Cardoso diz-se cansado das "legendas" constantes que são colocadas na produção contemporânea, mediando excessivamente a relação do público com os objectos artísticos. Faz um paralelismo com a comida para explicar esta sua visão: "No meio de tanto gourmet e tanta tapa, uma pessoa esquece-se que nada tira o prazer de batatas com bacalhau cozido, dois ovos, grão-de-bico e molho verde. E um bom vinho tinto que pode ser o do vizinho." As coisas simples, no fundo.

Nos bastidores

O novo espectáculo do Ao Cabo Teatro, que depois da estreia de amanhã viaja pelo país numa digressão invulgarmente longa até 16 de Julho, no Festival de Almada (entretanto, haverá datas no Teatro Viriato, em Viseu, a 15 e 16 deste mês, no Teatro Municipal Rivoli, no Porto, a 28, e no Theatro Circo, em Braga, a 29 e 30, seguindo-se Coimbra e Vila Real em Junho), é um exercício de simplicidade. Um espectáculo sem grandes truques ou aparatos capazes de o defender de algo que possa correr mal. Sobre o palco temos pouco mais do que o texto, um clássico em verso (com tradução de Regina Guimarães), e sete actores, quase todos habituais colaboradores de Nuno Cardoso, como Mário Santos, Pedro Frias ou Micaela Cardoso - a única novidade no elenco é a jovem Leonor Salgueiro. Britânico assenta nos ombros dos intérpretes, que estão mais expostos; tudo está muito dependente do que possa ser a sua prestação. O encenador justifica a opção: "Apetecia-me fazer um espectáculo assim, como quem diz: isto é o que a gente consegue fazer."

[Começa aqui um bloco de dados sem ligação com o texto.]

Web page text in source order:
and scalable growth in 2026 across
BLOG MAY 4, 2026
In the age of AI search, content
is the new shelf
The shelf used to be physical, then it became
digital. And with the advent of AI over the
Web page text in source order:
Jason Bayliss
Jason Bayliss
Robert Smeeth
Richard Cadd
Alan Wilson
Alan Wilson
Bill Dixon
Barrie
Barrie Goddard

O esforço que Nuno Cardoso colocou neste espectáculo foi sobretudo de contenção, e é por aqui que se define a antítese em relação a Coriolano. O exercício do ano passado era exuberante, com uma cenografia de grande escala, ocupando todo o palco. Já Britânico acontece num micro-palco, mais elevado em relação à boca de cena, contornado por uma imensa parede. É como se estivéssemos a espreitar para dentro do palácio do imperador.

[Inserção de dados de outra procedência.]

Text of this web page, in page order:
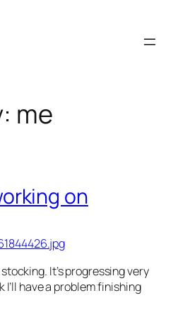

Na peça, a acção tem lugar numa sala do palácio, que Nuno Cardoso (e o seu habitual colaborador na cenografia, Fernando Ribeiro) transformam em sala de espera de repartição pública - "Penso na Segurança Social, nas Finanças, na DGArtes, que são o meu pesadelo", explica o encenador -, com três cadeiras alinhadas e um dispensador de água que se tornou elemento comum deste género de lugares. Essa é uma opção cénica que reforça aquele que era já um dos elementos centrais da peça: o teatro de Racine é um teatro da retórica, da palavra, onde as principais acções acontecem fora de cena.

O que é público está-nos, desta feita, negado. É o avesso do que costuma ser a realidade. Ou seja, é como se estivéssemos perante os bastidores, que é onde, de facto, se tomam as grandes decisões. E isto volta a ser um pensamento sobre a política. Queira ou não Nuno Cardoso apontar-nos nesse sentido.